(Supplied entries begins)
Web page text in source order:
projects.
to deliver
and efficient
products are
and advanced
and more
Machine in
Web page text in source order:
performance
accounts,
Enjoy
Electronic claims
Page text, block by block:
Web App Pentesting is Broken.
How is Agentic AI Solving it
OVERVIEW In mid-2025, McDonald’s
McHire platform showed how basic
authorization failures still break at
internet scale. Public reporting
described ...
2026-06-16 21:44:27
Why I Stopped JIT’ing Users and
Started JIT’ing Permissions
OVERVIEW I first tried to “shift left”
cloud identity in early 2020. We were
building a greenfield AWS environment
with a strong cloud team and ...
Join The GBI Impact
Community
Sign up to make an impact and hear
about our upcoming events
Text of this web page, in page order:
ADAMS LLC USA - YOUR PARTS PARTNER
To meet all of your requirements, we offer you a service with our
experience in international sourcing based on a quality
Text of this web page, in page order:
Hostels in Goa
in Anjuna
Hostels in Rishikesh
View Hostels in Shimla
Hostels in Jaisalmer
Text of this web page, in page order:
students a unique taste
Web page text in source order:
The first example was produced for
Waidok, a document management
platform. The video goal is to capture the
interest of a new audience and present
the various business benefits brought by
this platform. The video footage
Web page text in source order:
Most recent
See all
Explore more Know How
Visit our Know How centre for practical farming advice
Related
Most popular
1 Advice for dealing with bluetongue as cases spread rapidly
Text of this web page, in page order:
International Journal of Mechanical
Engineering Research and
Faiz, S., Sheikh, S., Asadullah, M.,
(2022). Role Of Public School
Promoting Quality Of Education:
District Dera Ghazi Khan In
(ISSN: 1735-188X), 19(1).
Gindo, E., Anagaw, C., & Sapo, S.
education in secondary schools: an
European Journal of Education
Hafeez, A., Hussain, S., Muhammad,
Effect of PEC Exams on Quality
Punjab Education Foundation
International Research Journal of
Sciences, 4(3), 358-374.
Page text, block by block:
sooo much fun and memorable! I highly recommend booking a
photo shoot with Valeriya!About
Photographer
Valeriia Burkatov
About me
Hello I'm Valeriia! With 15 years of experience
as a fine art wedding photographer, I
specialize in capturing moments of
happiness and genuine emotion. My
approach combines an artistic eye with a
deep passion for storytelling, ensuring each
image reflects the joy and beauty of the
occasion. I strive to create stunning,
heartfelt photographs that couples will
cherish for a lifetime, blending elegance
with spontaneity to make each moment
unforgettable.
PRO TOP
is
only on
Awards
(Supplied entries ends)
_How to complete this task_
Copy all the entries exactly.

_Finished exercise_
Web page text in source order:
projects.
to deliver
and efficient
products are
and advanced
and more
Machine in
Web page text in source order:
performance
accounts,
Enjoy
Electronic claims
Page text, block by block:
Web App Pentesting is Broken.
How is Agentic AI Solving it
OVERVIEW In mid-2025, McDonald’s
McHire platform showed how basic
authorization failures still break at
internet scale. Public reporting
described ...
2026-06-16 21:44:27
Why I Stopped JIT’ing Users and
Started JIT’ing Permissions
OVERVIEW I first tried to “shift left”
cloud identity in early 2020. We were
building a greenfield AWS environment
with a strong cloud team and ...
Join The GBI Impact
Community
Sign up to make an impact and hear
about our upcoming events
Text of this web page, in page order:
ADAMS LLC USA - YOUR PARTS PARTNER
To meet all of your requirements, we offer you a service with our
experience in international sourcing based on a quality
Text of this web page, in page order:
Hostels in Goa
in Anjuna
Hostels in Rishikesh
View Hostels in Shimla
Hostels in Jaisalmer
Text of this web page, in page order:
students a unique taste
Web page text in source order:
The first example was produced for
Waidok, a document management
platform. The video goal is to capture the
interest of a new audience and present
the various business benefits brought by
this platform. The video footage
Web page text in source order:
Most recent
See all
Explore more Know How
Visit our Know How centre for practical farming advice
Related
Most popular
1 Advice for dealing with bluetongue as cases spread rapidly
Text of this web page, in page order:
International Journal of Mechanical
Engineering Research and
Faiz, S., Sheikh, S., Asadullah, M.,
(2022). Role Of Public School
Promoting Quality Of Education:
District Dera Ghazi Khan In
(ISSN: 1735-188X), 19(1).
Gindo, E., Anagaw, C., & Sapo, S.
education in secondary schools: an
European Journal of Education
Hafeez, A., Hussain, S., Muhammad,
Effect of PEC Exams on Quality
Punjab Education Foundation
International Research Journal of
Sciences, 4(3), 358-374.
Page text, block by block:
sooo much fun and memorable! I highly recommend booking a
photo shoot with Valeriya!About
Photographer
Valeriia Burkatov
About me
Hello I'm Valeriia! With 15 years of experience
as a fine art wedding photographer, I
specialize in capturing moments of
happiness and genuine emotion. My
approach combines an artistic eye with a
deep passion for storytelling, ensuring each
image reflects the joy and beauty of the
occasion. I strive to create stunning,
heartfelt photographs that couples will
cherish for a lifetime, blending elegance
with spontaneity to make each moment
unforgettable.
PRO TOP
is
only on
Awards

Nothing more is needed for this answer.